- Born: Winston Cooper c. 1929 Kingston, Jamaica
- Died: 1995
- Genres: Ska
- Occupation: Deejay
- Years active: 1950s–1960s

= Count Matchuki =

Jamaican deejay

Winston Cooper (c. 1929-1995), better known as Count Matchuki or Count Machuki, was a Jamaican deejay.

==Biography==
Cooper was born c. 1929 in Kingston, Jamaica, and began working on sound systems in the 1950s, when the music played was largely American R&B. His stage name of Count Matchuki derived from his habit of chewing matchsticks. He initially worked on Tom Wong's Tom the Great Sebastian system and later the Tokyo the Monarch system, before moving on to Clement "Coxsone" Dodd's Downbeat Sound System. He added talkovers to the songs, emulating the jive talk of American radio DJ's at the request of Dodd, who became familiar with the US style on his visits to the States to buy records to play on his sound system. He thus originated a deejay style that was later developed by artists such as U-Roy. Matchuki started by adding spoken introductions to the records that were played, taking inspiration from the American magazine Jive. In the late 1950s, the prevailing sound changed with the advent of ska, and Matchuki added his deejay skills (often uncredited) to several records by The Skatalites. He introduced King Stitt to Dodd's sound system, and Stitt took over as lead deejay when Matchuki left to join Prince Buster's Voice of the People system. In the late 1960s, with little financial reward or recognition for his work, he left the music industry. He appeared in the Deep Roots Music documentary in the late 1970s along with Sir Lord Comic.

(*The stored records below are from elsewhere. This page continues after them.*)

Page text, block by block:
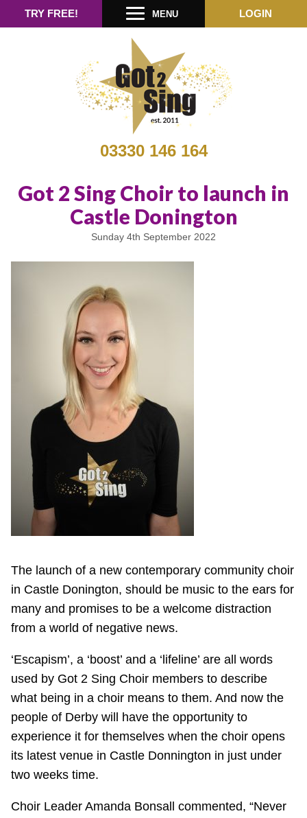
03330 146 164
TRY FREE! MENU LOGIN
Got 2 Sing Choir to launch in
Castle Donington
Sunday 4th September 2022
The launch of a new contemporary community choir
in Castle Donington, should be music to the ears for
many and promises to be a welcome distraction
from a world of negative news.
‘Escapism’, a ‘boost’ and a ‘lifeline’ are all words
used by Got 2 Sing Choir members to describe
what being in a choir means to them. And now the
people of Derby will have the opportunity to
experience it for themselves when the choir opens
its latest venue in Castle Donnington in just under
two weeks time.
Choir Leader Amanda Bonsall commented, “Never
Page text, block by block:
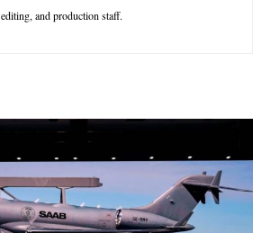
editing, and production staff.
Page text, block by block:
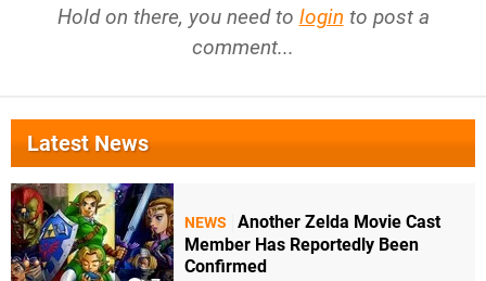
Hold on there, you need to login to post a
comment...
Latest News
NEWS
Another Zelda Movie Cast
Member Has Reportedly Been
Confirmed
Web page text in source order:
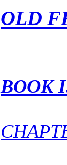
OLD
BOOK
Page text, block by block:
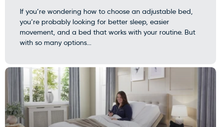
If you’re wondering how to choose an adjustable bed,
you’re probably looking for better sleep, easier
movement, and a bed that works with your routine. But
with so many options...
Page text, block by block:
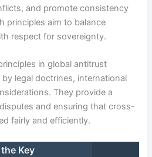
and promote consistency
principles aim to balance
respect for sovereignty.
in global antitrust
legal doctrines, international
They provide a
and ensuring that cross-
fairly and efficiently.
Key
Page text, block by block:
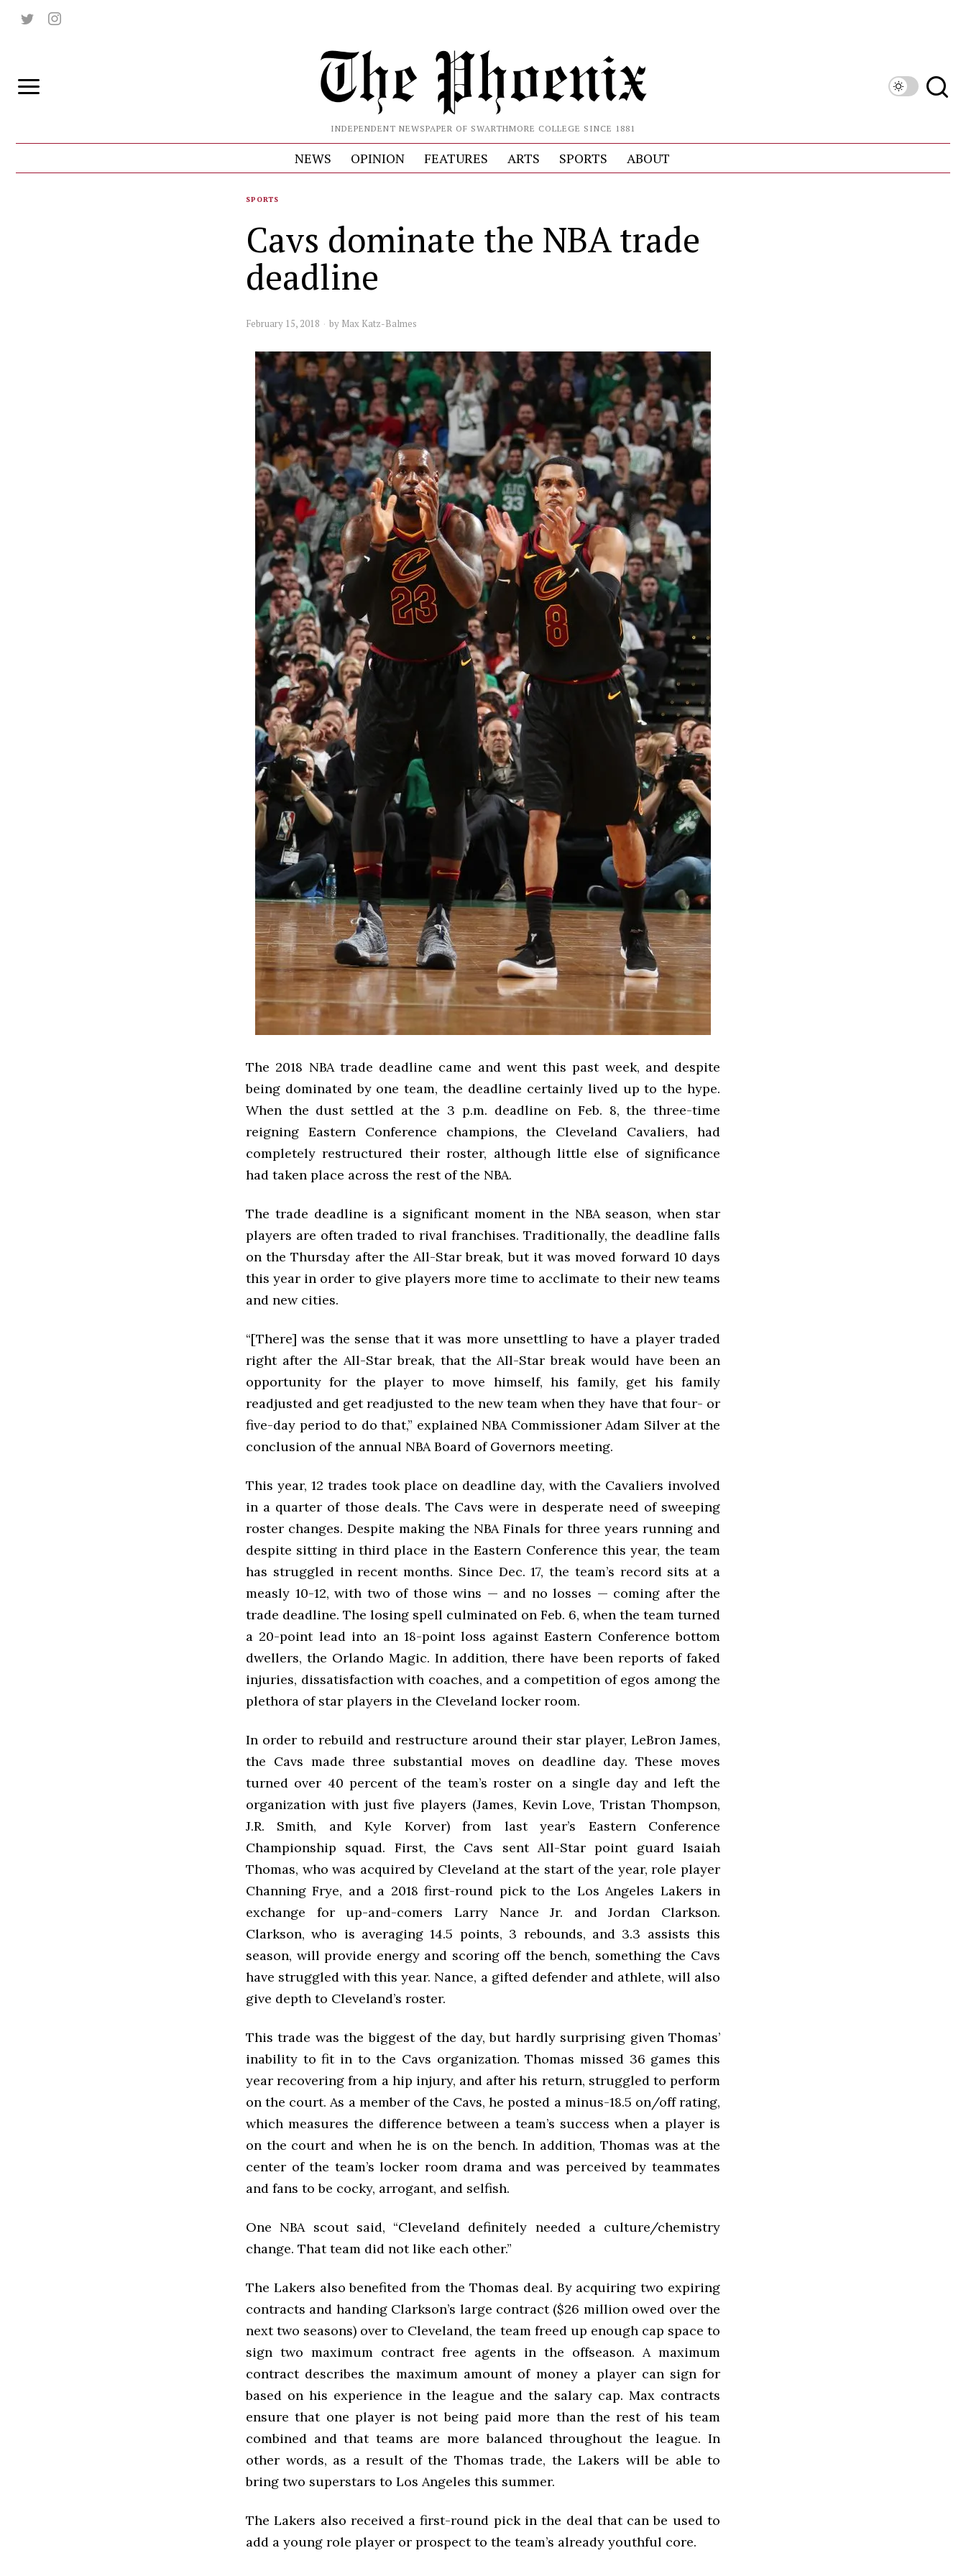
INDEPENDENT NEWSPAPER OF SWARTHMORE COLLEGE SINCE 1881
NEWS OPINION FEATURES ARTS SPORTS ABOUT
SPORTS
Cavs dominate the NBA trade
deadline
February 15, 2018 by Max Katz-Balmes
The 2018 NBA trade deadline came and went this past week, and despite
being dominated by one team, the deadline certainly lived up to the hype.
When the dust settled at the 3 p.m. deadline on Feb. 8, the three-time
reigning Eastern Conference champions, the Cleveland Cavaliers, had
completely restructured their roster, although little else of significance
had taken place across the rest of the NBA.
The trade deadline is a significant moment in the NBA season, when star
players are often traded to rival franchises. Traditionally, the deadline falls
on the Thursday after the All-Star break, but it was moved forward 10 days
this year in order to give players more time to acclimate to their new teams
and new cities.
“[There] was the sense that it was more unsettling to have a player traded
right after the All-Star break, that the All-Star break would have been an
opportunity for the player to move himself, his family, get his family
readjusted and get readjusted to the new team when they have that four- or
five-day period to do that,” explained NBA Commissioner Adam Silver at the
conclusion of the annual NBA Board of Governors meeting.
This year, 12 trades took place on deadline day, with the Cavaliers involved
in a quarter of those deals. The Cavs were in desperate need of sweeping
roster changes. Despite making the NBA Finals for three years running and
despite sitting in third place in the Eastern Conference this year, the team
has struggled in recent months. Since Dec. 17, the team’s record sits at a
measly 10-12, with two of those wins — and no losses — coming after the
trade deadline. The losing spell culminated on Feb. 6, when the team turned
a 20-point lead into an 18-point loss against Eastern Conference bottom
dwellers, the Orlando Magic. In addition, there have been reports of faked
injuries, dissatisfaction with coaches, and a competition of egos among the
plethora of star players in the Cleveland locker room.
In order to rebuild and restructure around their star player, LeBron James,
the Cavs made three substantial moves on deadline day. These moves
turned over 40 percent of the team’s roster on a single day and left the
organization with just five players (James, Kevin Love, Tristan Thompson,
J.R. Smith, and Kyle Korver) from last year’s Eastern Conference
Championship squad. First, the Cavs sent All-Star point guard Isaiah
Thomas, who was acquired by Cleveland at the start of the year, role player
Channing Frye, and a 2018 first-round pick to the Los Angeles Lakers in
exchange for up-and-comers Larry Nance Jr. and Jordan Clarkson.
Clarkson, who is averaging 14.5 points, 3 rebounds, and 3.3 assists this
season, will provide energy and scoring off the bench, something the Cavs
have struggled with this year. Nance, a gifted defender and athlete, will also
give depth to Cleveland’s roster.
This trade was the biggest of the day, but hardly surprising given Thomas’
inability to fit in to the Cavs organization. Thomas missed 36 games this
year recovering from a hip injury, and after his return, struggled to perform
on the court. As a member of the Cavs, he posted a minus-18.5 on/off rating,
which measures the difference between a team’s success when a player is
on the court and when he is on the bench. In addition, Thomas was at the
center of the team’s locker room drama and was perceived by teammates
and fans to be cocky, arrogant, and selfish.
One NBA scout said, “Cleveland definitely needed a culture/chemistry
change. That team did not like each other.”
The Lakers also benefited from the Thomas deal. By acquiring two expiring
contracts and handing Clarkson’s large contract ($26 million owed over the
next two seasons) over to Cleveland, the team freed up enough cap space to
sign two maximum contract free agents in the offseason. A maximum
contract describes the maximum amount of money a player can sign for
based on his experience in the league and the salary cap. Max contracts
ensure that one player is not being paid more than the rest of his team
combined and that teams are more balanced throughout the league. In
other words, as a result of the Thomas trade, the Lakers will be able to
bring two superstars to Los Angeles this summer.
The Lakers also received a first-round pick in the deal that can be used to
add a young role player or prospect to the team’s already youthful core.

U-Roy has cited Matchuki as a major influence on his work. He said of Matchuki, "Count Matchukie, well he was a man I used to love to listen to. Whenever you been listening to this man, it was like you never hear anybody like that before. This man phrases his words in time, he doesn't crowd the music when he's talking. You can always hear what the vocalist got to sing. I used to say, I'd like to be like this man."

Winston "Count Matchuki" Cooper died in 1995. He is survived by his daughter Carla Cooper.